# Nginx+RoR: which user/group and folder to use



## BeastieBoy (Jun 28, 2010)

Hi,

So I want to install my Ruby on Rails stack on my FreeBSD box. Here are my questions:

1) Which user/group should I use to run Nginx? www?

2) Which folder to put my different RoR apps? /usr/local/www?


By the way, in the handbook there is an error about how to install Ruby on Rails http://www.freebsd.org/doc/en_US.ISO8859-1/books/handbook/network-apache.html

Indeed it is considered bad practice to install rubygems or rails from some package management system. One should only install one package/port and that's Ruby 1.8 or Ruby 1.9. Then if Ruby 1.8 was chosen one must install manually rubygems. Rubygems ships with Ruby 1.9 so no need to install it. Then: $ sudo gem install rails

Otherwise rubygems and gems can gets confused, and they will.


----------



## Alt (Jun 28, 2010)

BeastieBoy said:
			
		

> 1) Which user/group should I use to run Nginx? www?
> 2) Which folder to put my different RoR apps? /usr/local/www?


Im not familiar with RoR, but on nginx i can answer =)

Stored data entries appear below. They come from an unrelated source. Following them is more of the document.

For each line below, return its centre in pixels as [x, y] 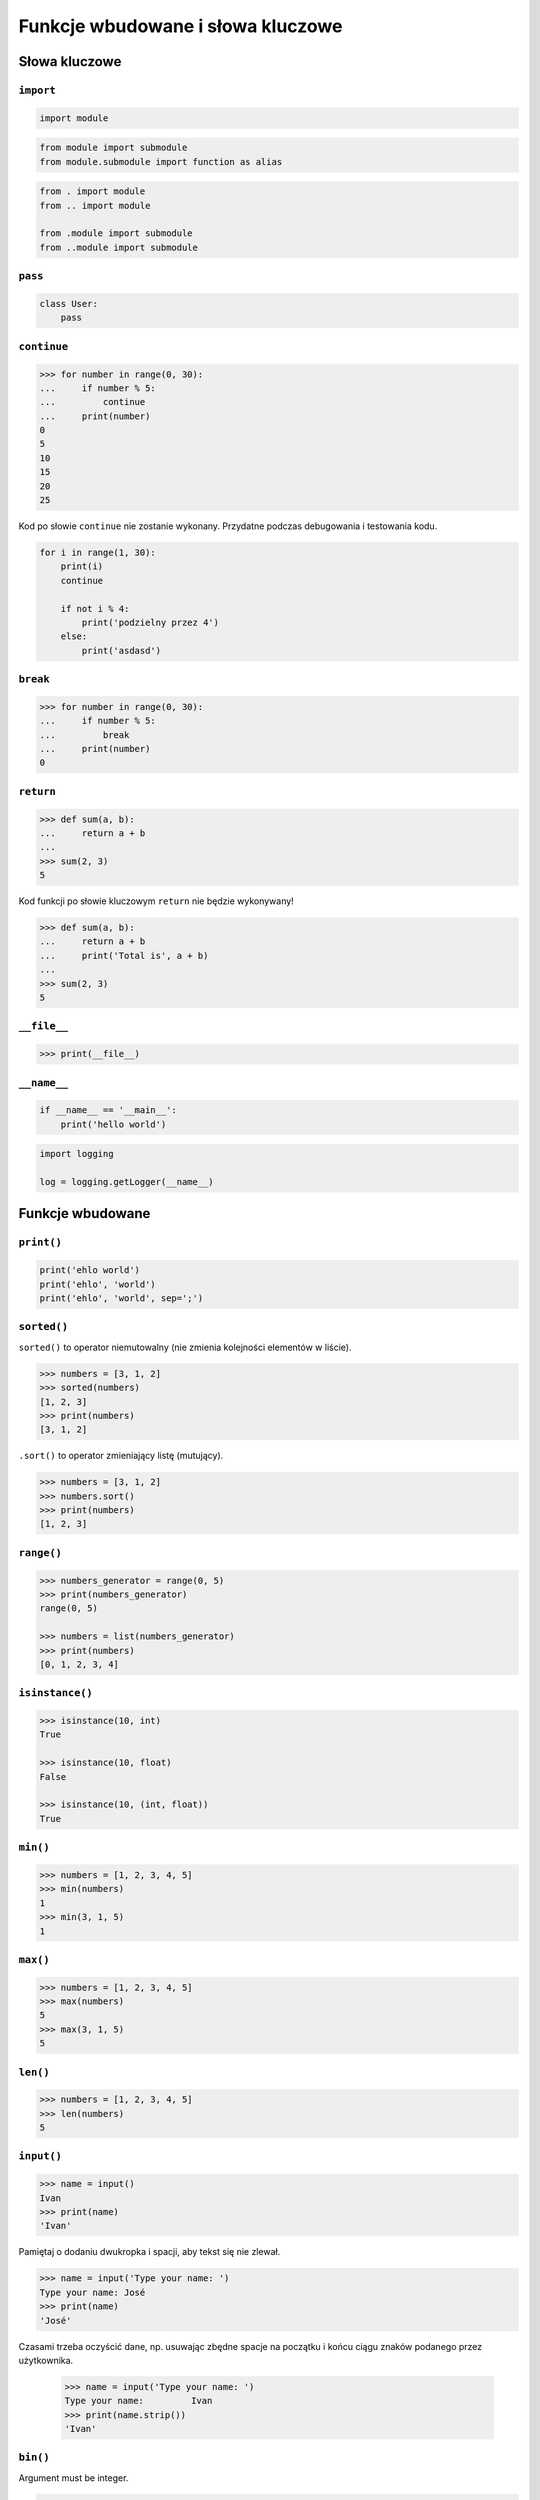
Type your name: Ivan [138, 2401]
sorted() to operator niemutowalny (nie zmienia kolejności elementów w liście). [185, 1347]
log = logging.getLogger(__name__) [126, 1182]
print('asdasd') [121, 650]
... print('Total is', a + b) [124, 955]
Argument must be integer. [73, 2477]
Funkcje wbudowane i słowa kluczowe [180, 26]
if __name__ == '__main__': [108, 1110]
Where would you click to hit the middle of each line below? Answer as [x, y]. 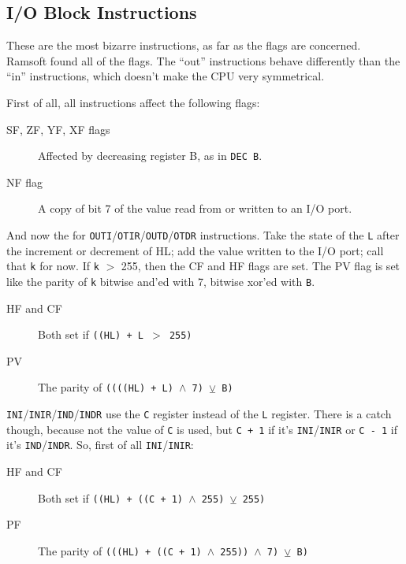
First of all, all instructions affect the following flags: [133, 102]
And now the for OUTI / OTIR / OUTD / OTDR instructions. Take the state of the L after [203, 235]
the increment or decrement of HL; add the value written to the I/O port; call [195, 250]
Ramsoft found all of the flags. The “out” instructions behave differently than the [203, 60]
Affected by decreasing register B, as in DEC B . [150, 156]
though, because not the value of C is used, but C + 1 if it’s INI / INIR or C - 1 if [202, 429]
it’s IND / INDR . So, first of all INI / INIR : [100, 445]
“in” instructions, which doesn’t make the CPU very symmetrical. [166, 76]
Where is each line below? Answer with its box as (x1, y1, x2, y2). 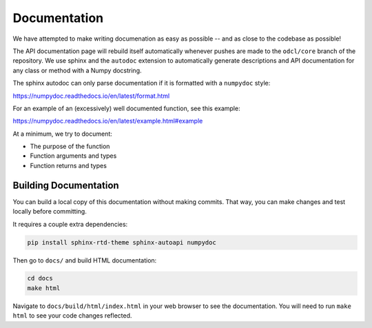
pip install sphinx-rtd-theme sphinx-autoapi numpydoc (27, 238, 216, 246)
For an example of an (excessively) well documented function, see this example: (12, 104, 240, 112)
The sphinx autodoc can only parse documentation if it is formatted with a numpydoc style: (12, 79, 271, 88)
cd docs (27, 274, 53, 283)
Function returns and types (30, 161, 107, 170)
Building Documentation (12, 179, 120, 191)
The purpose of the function (30, 142, 110, 151)
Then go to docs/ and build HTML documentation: (12, 256, 157, 265)
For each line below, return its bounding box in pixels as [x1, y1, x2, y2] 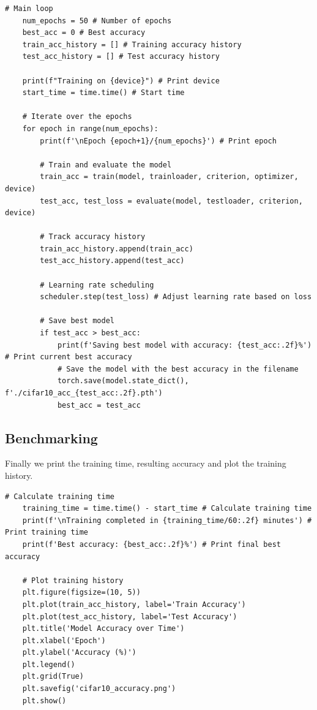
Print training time [5, 528, 89, 537]
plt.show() [22, 696, 67, 705]
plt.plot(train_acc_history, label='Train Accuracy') [22, 600, 246, 609]
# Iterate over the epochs [22, 112, 132, 121]
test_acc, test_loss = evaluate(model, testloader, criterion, [40, 196, 303, 205]
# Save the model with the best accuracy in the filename [57, 364, 299, 373]
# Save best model [40, 316, 114, 326]
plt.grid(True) [22, 672, 84, 681]
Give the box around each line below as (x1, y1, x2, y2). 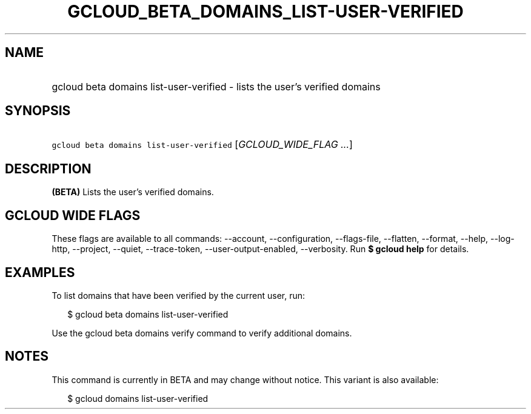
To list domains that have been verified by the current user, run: (52, 290, 306, 301)
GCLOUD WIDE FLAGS (5, 207, 141, 223)
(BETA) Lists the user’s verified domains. (52, 187, 214, 198)
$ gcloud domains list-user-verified (67, 393, 209, 404)
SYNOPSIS (5, 103, 71, 119)
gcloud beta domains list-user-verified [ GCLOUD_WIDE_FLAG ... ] (52, 138, 353, 151)
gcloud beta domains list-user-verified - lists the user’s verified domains (52, 80, 381, 93)
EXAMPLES (5, 264, 75, 280)
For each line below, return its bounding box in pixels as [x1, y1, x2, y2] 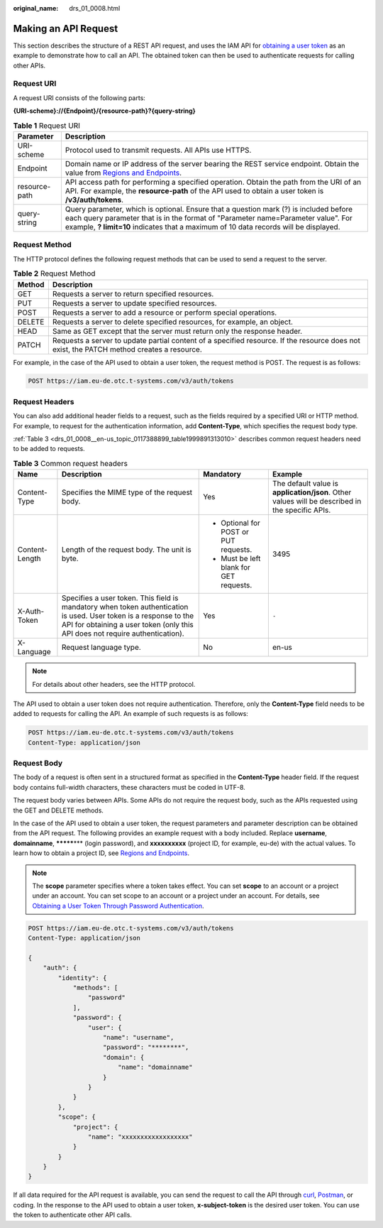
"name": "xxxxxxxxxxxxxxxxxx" [87, 1133, 193, 1141]
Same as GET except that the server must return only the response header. [52, 326, 303, 336]
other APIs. [13, 61, 46, 70]
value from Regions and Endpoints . [65, 168, 182, 178]
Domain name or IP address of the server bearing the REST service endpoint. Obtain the [65, 158, 360, 168]
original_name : [13, 4, 59, 12]
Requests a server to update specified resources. [52, 298, 217, 308]
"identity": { [57, 974, 107, 982]
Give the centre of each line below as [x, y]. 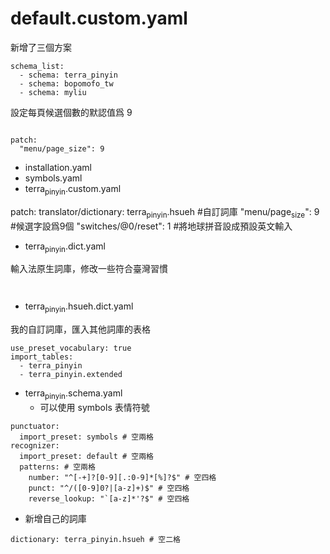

1) Its not really matter, nginx do not serve scripts) My runs with www user.
2) Since nginx dont serve scripts, its not matter where apps stored (it can be even other server). Need to config it properly to in proxy or fastcgi mode


----------



## BeastieBoy (Jun 29, 2010)

I'll be running Nginx+Passenger module. Even though apps can be stored anywhere it's still better to stick to some standard, so I'll use www user and put apps in /usr/local/www/webapps


----------